* [Stored entries]:
• • • •

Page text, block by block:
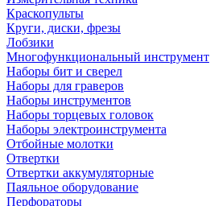
Краскопульты
Круги, диски, фрезы
Лобзики
Многофункциональный инструмент
Наборы бит и сверел
Наборы для граверов
Наборы инструментов
Наборы торцевых головок
Наборы электроинструмента
Отбойные молотки
Отвертки
Отвертки аккумуляторные
Паяльное оборудование
Перфораторы
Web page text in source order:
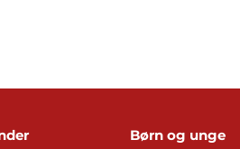
Børn og unge
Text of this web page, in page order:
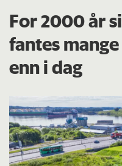
For 2000 år
fantes
enn i dag
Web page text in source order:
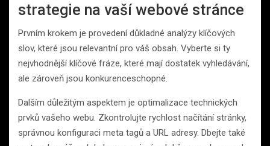
strategie na vaší webové stránce
Prvním krokem je provedení důkladné analýzy klíčových
slov, které jsou relevantní pro váš obsah. Vyberte si ty
nejvhodnější klíčové fráze, které mají dostatek vyhledávání,
ale zároveň jsou konkurenceschopné.
Dalším důležitým aspektem je optimalizace technických
prvků vašeho webu. Zkontrolujte rychlost načítání stránky,
správnou konfiguraci meta tagů a URL adresy. Dbejte také
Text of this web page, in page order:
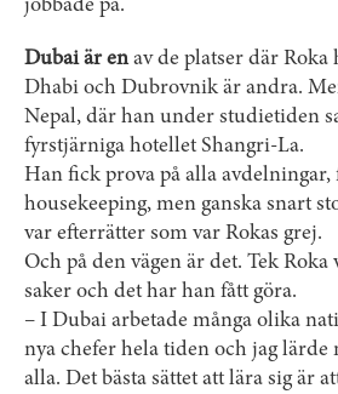
jobbade på.
Dubai är enav de platser där Roka
Dhabi och Dubrovnik är andra.
Nepal, där han under studietiden
fyrstjärniga hotellet Shangri-La.
Han fick prova på alla
housekeeping, men ganska snart
var efterrätter som var Rokas grej.
Och på den vägen är det. Tek
saker och det har han fått göra.
– I Dubai arbetade många olika
nya chefer hela tiden och jag lärde
alla. Det bästa sättet att lära sig är
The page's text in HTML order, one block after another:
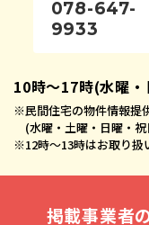
078-647-
9933
10時〜17時(水曜
※民間住宅の物件情報提
(水曜・土曜・日曜・
※12時〜13時はお取り扱
掲載事業者
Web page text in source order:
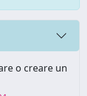
o creare un
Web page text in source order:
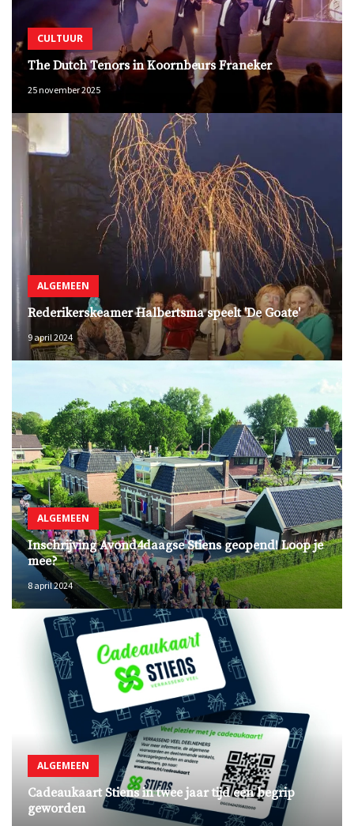
CULTUUR
The Dutch Tenors in Koornbeurs Franeker
25 november 2025
ALGEMEEN
Rederikerskeamer Halbertsma speelt 'De Goate'
9 april 2024
ALGEMEEN
Inschrijving Avond4daagse Stiens geopend! Loop je
mee?
8 april 2024
ALGEMEEN
Cadeaukaart Stiens in twee jaar tijd een begrip
geworden
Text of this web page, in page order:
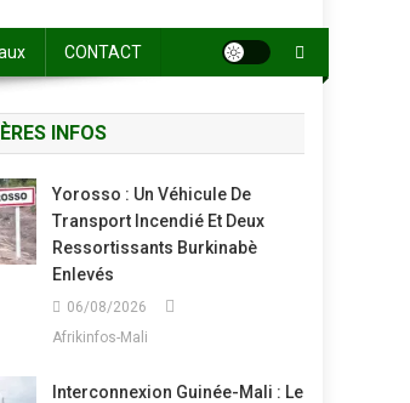
CONTACT
INFOS
Yorosso : Un Véhicule De
Transport Incendié Et Deux
Ressortissants Burkinabè
Enlevés
06/08/2026
Afrikinfos-Mali
Interconnexion Guinée-Mali : Le

• • • •

* [Required action]: From the first line to the last, repeat the records exactly. Leave out the pictures.

* [Task solution]:
Page text, block by block:
Краскопульты
Круги, диски, фрезы
Лобзики
Многофункциональный инструмент
Наборы бит и сверел
Наборы для граверов
Наборы инструментов
Наборы торцевых головок
Наборы электроинструмента
Отбойные молотки
Отвертки
Отвертки аккумуляторные
Паяльное оборудование
Перфораторы
Web page text in source order:
Børn og unge
Text of this web page, in page order:
For 2000 år
fantes
enn i dag
Web page text in source order:
strategie na vaší webové stránce
Prvním krokem je provedení důkladné analýzy klíčových
slov, které jsou relevantní pro váš obsah. Vyberte si ty
nejvhodnější klíčové fráze, které mají dostatek vyhledávání,
ale zároveň jsou konkurenceschopné.
Dalším důležitým aspektem je optimalizace technických
prvků vašeho webu. Zkontrolujte rychlost načítání stránky,
správnou konfiguraci meta tagů a URL adresy. Dbejte také
Text of this web page, in page order:
jobbade på.
Dubai är enav de platser där Roka
Dhabi och Dubrovnik är andra.
Nepal, där han under studietiden
fyrstjärniga hotellet Shangri-La.
Han fick prova på alla
housekeeping, men ganska snart
var efterrätter som var Rokas grej.
Och på den vägen är det. Tek
saker och det har han fått göra.
– I Dubai arbetade många olika
nya chefer hela tiden och jag lärde
alla. Det bästa sättet att lära sig är
The page's text in HTML order, one block after another:
078-647-
9933
10時〜17時(水曜
※民間住宅の物件情報提
(水曜・土曜・日曜・
※12時〜13時はお取り扱
掲載事業者
Web page text in source order:
o creare un
Web page text in source order:
CULTUUR
The Dutch Tenors in Koornbeurs Franeker
25 november 2025
ALGEMEEN
Rederikerskeamer Halbertsma speelt 'De Goate'
9 april 2024
ALGEMEEN
Inschrijving Avond4daagse Stiens geopend! Loop je
mee?
8 april 2024
ALGEMEEN
Cadeaukaart Stiens in twee jaar tijd een begrip
geworden
Text of this web page, in page order:
CONTACT
INFOS
Yorosso : Un Véhicule De
Transport Incendié Et Deux
Ressortissants Burkinabè
Enlevés
06/08/2026
Afrikinfos-Mali
Interconnexion Guinée-Mali : Le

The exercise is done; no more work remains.